== Segment start ==

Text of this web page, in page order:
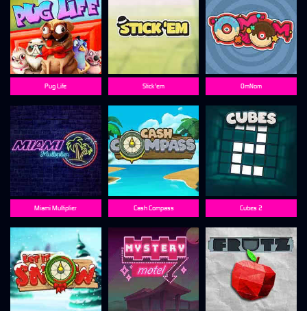
OmNom
Cubes 2
Pug Life
Cash Compass
Miami Multiplier
Stick'em
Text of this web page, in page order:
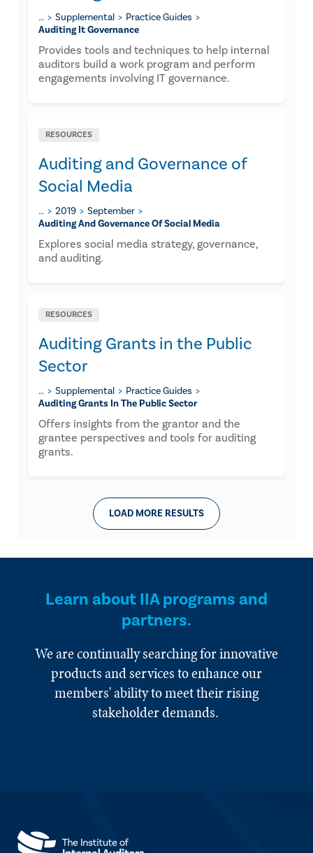
… Supplemental
Practice Guides
Auditing It Governance
Provides tools and techniques to help internal
auditors build a work program and perform
engagements involving IT governance.
RESOURCES
Auditing and Governance of
Social Media
… 2019
September
Auditing And Governance Of Social Media
Explores social media strategy, governance,
and auditing.
RESOURCES
Auditing Grants in the Public
Sector
… Supplemental
Practice Guides
Auditing Grants In The Public Sector
Offers insights from the grantor and the
grantee perspectives and tools for auditing
grants.
LOAD MORE RESULTS
Learn about IIA programs and
partners.
We are continually searching for innovative
products and services to enhance our
members' ability to meet their rising
stakeholder demands.
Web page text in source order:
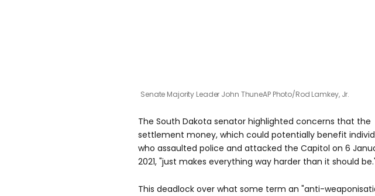
Senate Majority Leader John ThuneAP Photo/Rod Lamkey, Jr.
The South Dakota senator highlighted concerns that the
settlement money, which could potentially benefit
who assaulted police and attacked the Capitol on 6
2021, "just makes everything way harder than it should
This deadlock over what some term an "anti-
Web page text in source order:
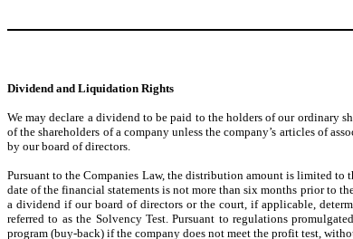
Dividend and Liquidation Rights
We may declare a dividend to be paid to the holders of our ordinary
of the shareholders of a company unless the company’s articles of
by our board of directors.
Pursuant to the Companies Law, the distribution amount is limited to
date of the financial statements is not more than six months prior to
a dividend if our board of directors or the court, if applicable,
referred to as the Solvency Test. Pursuant to regulations
program (buy-back) if the company does not meet the profit test,
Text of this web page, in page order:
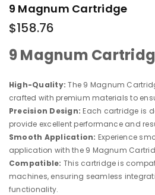
9 Magnum Cartridge
$158.76
9 Magnum
High-Quality: The 9 Magnum
crafted with premium materials to
Precision Design: Each cartridge is
provide excellent performance and
Smooth Application: Experience
application with the 9 Magnum
Compatible: This cartridge is
machines, ensuring seamless
functionality.
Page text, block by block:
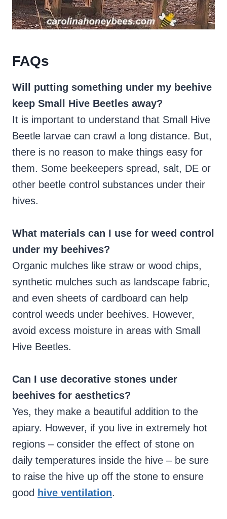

== Segment end ==

[WORK TO BE COMPLETED] Your answer should consist of the lines from the material that contain "directors".

[ANSWER]
by our board of directors.
a dividend if our board of directors or the court, if applicable,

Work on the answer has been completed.